** Opening DATA EXTRACT block **

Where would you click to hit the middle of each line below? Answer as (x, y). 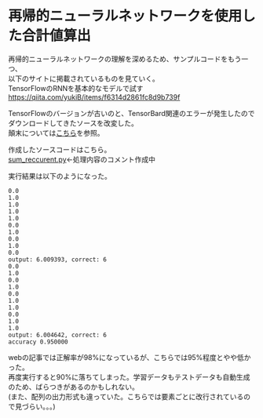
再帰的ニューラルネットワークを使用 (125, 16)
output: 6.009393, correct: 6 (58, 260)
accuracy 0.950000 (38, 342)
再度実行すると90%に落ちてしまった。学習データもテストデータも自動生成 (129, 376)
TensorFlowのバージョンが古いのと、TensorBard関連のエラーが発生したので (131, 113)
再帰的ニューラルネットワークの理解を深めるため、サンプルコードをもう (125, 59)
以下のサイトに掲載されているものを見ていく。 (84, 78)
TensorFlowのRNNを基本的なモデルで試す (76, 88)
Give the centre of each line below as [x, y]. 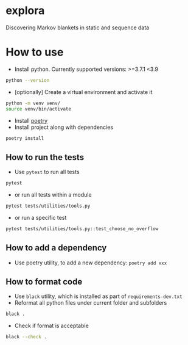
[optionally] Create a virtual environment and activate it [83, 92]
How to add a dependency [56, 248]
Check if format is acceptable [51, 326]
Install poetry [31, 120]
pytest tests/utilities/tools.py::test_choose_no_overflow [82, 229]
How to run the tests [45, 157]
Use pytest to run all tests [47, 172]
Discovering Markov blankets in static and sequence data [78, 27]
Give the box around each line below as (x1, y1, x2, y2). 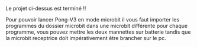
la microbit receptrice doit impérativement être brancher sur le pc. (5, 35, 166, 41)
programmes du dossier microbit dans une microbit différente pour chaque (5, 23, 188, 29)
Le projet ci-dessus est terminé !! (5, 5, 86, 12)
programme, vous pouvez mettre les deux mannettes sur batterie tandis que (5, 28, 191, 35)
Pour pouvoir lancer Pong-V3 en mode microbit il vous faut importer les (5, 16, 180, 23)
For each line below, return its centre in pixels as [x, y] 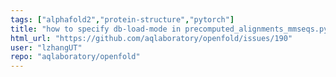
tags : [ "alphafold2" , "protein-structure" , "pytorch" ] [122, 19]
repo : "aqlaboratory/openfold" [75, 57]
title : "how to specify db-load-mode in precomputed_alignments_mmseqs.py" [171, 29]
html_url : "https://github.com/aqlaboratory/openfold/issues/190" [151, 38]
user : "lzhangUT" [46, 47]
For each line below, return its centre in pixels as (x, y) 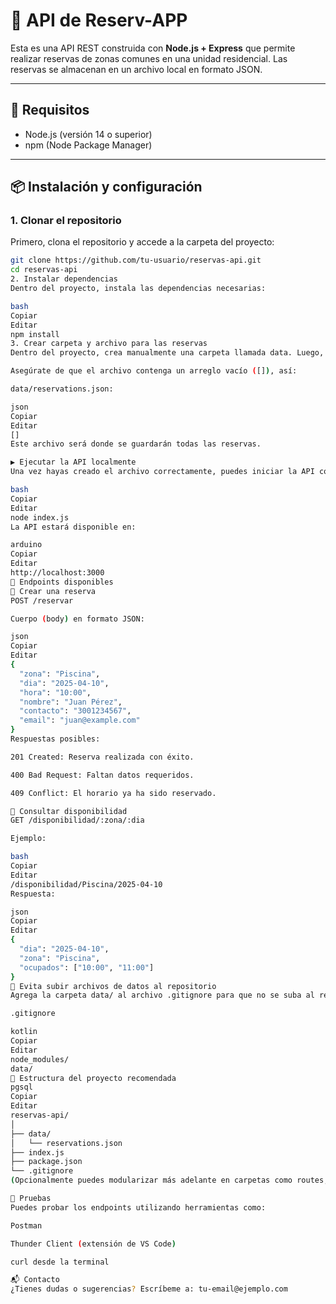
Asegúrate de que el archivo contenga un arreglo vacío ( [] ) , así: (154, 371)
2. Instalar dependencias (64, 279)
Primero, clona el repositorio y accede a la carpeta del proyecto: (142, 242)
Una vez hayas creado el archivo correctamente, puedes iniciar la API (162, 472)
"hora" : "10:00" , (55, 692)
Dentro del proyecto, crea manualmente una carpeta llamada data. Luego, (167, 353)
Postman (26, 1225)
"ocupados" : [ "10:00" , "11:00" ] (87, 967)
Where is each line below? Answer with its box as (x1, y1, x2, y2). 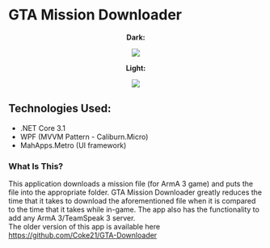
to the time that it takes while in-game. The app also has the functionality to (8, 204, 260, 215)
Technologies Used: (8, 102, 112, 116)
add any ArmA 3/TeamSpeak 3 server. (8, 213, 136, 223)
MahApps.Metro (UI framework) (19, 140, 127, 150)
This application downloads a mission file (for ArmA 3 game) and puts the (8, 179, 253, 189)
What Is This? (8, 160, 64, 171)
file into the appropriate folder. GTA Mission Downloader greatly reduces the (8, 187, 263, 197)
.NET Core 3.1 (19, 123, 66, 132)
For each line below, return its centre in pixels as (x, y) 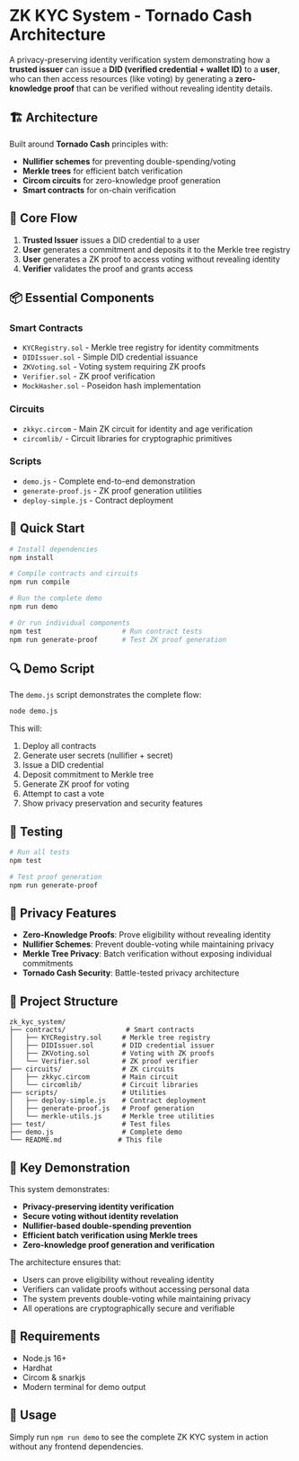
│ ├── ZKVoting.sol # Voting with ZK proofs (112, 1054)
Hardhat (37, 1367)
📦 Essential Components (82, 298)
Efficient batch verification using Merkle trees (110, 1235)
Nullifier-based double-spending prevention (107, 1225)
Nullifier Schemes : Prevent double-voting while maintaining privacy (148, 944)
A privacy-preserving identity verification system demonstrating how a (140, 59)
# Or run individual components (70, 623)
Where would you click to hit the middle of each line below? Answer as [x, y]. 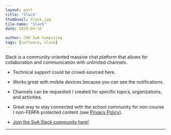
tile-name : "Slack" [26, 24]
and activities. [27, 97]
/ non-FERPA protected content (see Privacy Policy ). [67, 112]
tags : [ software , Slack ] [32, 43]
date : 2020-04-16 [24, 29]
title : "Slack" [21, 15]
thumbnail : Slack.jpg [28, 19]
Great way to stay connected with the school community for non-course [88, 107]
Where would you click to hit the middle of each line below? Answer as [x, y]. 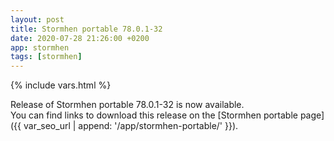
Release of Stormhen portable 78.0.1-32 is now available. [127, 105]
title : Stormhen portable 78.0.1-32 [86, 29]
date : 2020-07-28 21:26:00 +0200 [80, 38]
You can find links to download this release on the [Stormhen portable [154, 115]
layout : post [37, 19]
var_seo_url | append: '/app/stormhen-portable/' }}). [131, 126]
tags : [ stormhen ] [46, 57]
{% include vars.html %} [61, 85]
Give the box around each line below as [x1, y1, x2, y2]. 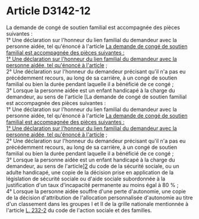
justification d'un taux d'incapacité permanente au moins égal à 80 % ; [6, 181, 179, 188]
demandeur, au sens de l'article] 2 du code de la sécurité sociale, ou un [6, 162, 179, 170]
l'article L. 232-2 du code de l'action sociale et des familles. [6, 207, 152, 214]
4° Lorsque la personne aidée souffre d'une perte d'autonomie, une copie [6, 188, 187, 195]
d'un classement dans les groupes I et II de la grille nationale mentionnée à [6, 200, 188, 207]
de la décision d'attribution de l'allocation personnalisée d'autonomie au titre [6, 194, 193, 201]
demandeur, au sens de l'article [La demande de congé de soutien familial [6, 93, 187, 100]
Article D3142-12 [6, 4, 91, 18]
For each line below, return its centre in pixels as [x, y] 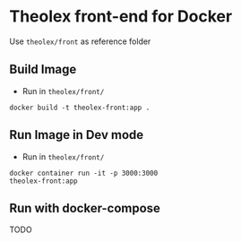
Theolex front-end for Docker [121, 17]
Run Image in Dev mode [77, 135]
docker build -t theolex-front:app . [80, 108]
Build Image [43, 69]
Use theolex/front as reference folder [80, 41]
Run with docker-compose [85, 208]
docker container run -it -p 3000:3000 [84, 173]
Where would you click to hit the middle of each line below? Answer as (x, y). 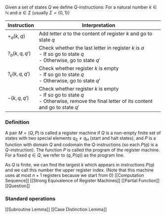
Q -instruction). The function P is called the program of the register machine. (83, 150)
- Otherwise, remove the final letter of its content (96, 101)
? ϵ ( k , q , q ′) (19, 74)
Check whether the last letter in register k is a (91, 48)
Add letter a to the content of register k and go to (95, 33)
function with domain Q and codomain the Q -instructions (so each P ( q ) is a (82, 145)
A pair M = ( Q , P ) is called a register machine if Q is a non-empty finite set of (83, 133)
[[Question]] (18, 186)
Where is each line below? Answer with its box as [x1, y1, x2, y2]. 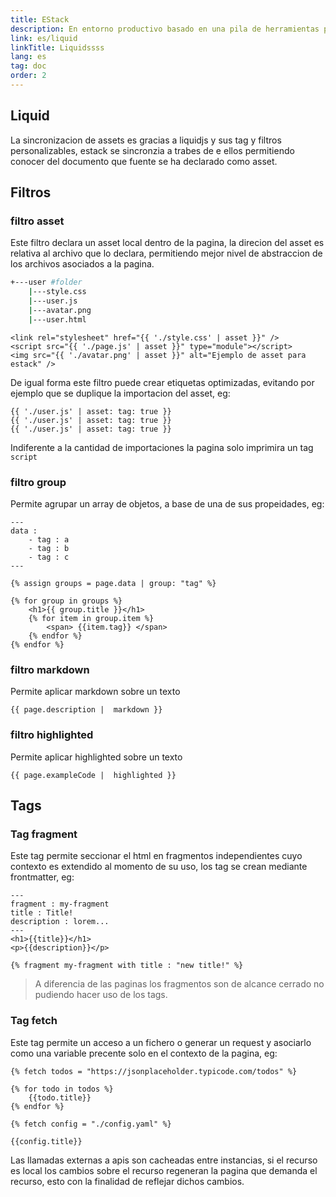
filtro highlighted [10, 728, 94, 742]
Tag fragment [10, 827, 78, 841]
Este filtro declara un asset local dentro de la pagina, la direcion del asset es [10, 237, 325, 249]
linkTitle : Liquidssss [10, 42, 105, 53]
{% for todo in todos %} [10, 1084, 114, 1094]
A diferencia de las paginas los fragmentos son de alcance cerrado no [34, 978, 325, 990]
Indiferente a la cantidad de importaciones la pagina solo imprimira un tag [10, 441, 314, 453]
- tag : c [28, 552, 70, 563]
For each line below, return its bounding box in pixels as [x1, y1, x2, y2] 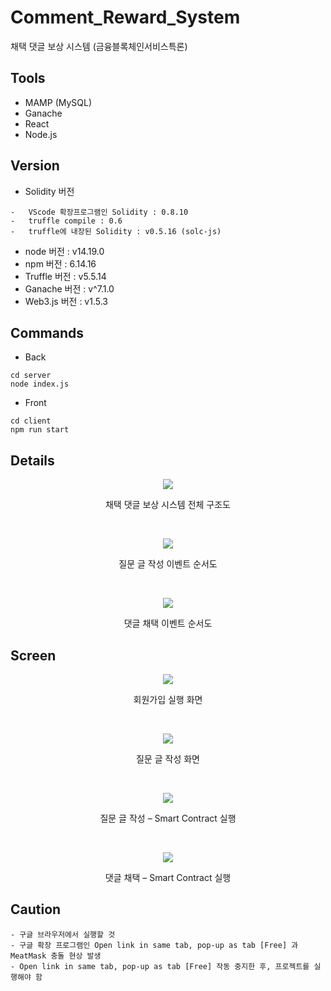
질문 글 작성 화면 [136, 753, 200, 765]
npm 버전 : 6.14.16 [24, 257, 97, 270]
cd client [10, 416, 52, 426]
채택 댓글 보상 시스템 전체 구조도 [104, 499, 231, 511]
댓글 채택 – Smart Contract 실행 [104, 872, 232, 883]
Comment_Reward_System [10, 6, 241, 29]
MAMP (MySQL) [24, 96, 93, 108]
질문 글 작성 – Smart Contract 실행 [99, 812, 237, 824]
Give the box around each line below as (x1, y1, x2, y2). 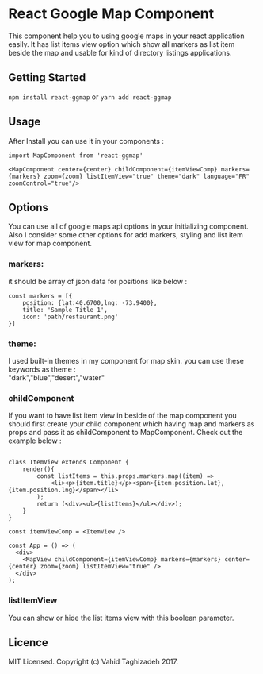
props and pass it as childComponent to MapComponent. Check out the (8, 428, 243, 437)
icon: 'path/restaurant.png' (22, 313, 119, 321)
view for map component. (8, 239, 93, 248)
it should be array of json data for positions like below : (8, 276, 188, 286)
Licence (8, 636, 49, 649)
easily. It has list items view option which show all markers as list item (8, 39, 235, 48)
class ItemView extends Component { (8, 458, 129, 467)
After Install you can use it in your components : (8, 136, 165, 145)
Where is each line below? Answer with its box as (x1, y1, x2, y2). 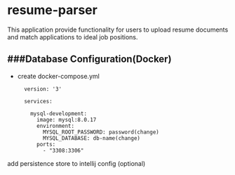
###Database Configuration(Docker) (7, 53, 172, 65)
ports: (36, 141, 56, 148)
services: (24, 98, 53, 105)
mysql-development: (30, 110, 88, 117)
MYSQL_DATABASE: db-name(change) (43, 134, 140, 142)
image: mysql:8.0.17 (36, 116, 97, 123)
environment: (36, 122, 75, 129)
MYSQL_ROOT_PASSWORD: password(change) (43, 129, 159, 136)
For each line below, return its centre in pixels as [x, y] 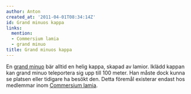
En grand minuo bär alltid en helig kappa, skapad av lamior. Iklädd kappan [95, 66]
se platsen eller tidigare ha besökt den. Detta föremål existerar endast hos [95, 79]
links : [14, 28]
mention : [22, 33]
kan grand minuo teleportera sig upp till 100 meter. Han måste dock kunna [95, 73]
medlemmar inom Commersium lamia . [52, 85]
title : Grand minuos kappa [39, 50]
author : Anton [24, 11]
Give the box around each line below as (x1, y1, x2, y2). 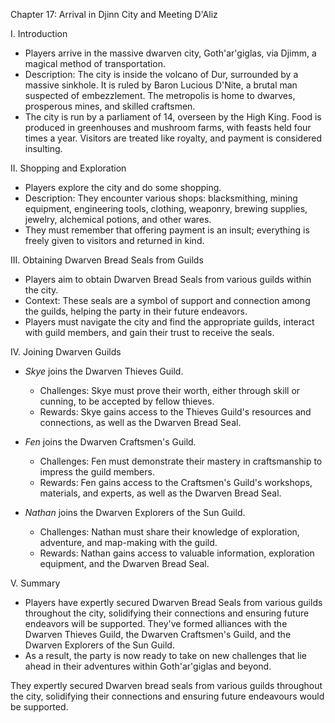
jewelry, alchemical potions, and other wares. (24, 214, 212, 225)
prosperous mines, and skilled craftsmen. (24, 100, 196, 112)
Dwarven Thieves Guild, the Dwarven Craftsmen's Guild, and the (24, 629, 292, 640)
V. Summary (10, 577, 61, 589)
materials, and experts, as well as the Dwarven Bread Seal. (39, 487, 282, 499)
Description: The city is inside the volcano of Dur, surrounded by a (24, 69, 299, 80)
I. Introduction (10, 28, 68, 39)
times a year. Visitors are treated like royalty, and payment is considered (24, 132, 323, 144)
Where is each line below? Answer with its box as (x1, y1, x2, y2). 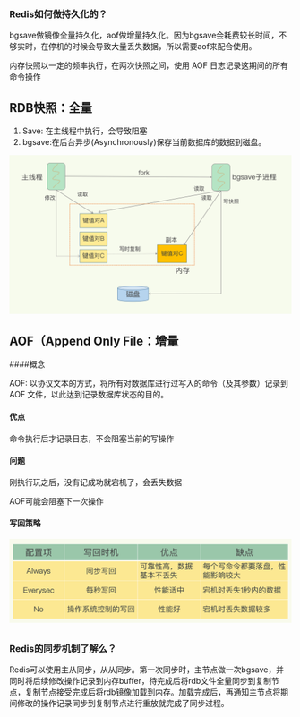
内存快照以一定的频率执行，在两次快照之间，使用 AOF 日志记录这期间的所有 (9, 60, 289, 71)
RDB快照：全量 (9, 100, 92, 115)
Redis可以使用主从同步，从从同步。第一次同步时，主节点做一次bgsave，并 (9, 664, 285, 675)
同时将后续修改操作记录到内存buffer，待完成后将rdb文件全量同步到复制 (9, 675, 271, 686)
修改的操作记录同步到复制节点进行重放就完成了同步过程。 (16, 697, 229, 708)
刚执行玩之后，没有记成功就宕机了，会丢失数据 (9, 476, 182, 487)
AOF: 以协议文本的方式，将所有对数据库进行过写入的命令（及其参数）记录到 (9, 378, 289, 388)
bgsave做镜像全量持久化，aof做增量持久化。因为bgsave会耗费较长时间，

** Closing DATA EXTRACT block **

* **TASK DIRECTIONS**: In the listing above, find the line with "d'un classement dans" and output it and every line after it up to and including the line with "Add letter a", exactly, minus the pictures.

* **WRITTEN RESPONSE**:
d'un classement dans les groupes I et II de la grille nationale mentionnée à [6, 200, 188, 207]
de la décision d'attribution de l'allocation personnalisée d'autonomie au titre [6, 194, 193, 201]
demandeur, au sens de l'article [La demande de congé de soutien familial [6, 93, 187, 100]
Article D3142-12 [6, 4, 91, 18]
For each line below, return its centre in pixels as [x, y] 
Theolex front-end for Docker [121, 17]
Run Image in Dev mode [77, 135]
docker build -t theolex-front:app . [80, 108]
Build Image [43, 69]
Use theolex/front as reference folder [80, 41]
Run with docker-compose [85, 208]
docker container run -it -p 3000:3000 [84, 173]
Where would you click to hit the middle of each line below? Answer as (x, y). 
Q -instruction). The function P is called the program of the register machine. (83, 150)
- Otherwise, remove the final letter of its content (96, 101)
? ϵ ( k , q , q ′) (19, 74)
Check whether the last letter in register k is a (91, 48)
Add letter a to the content of register k and go to (95, 33)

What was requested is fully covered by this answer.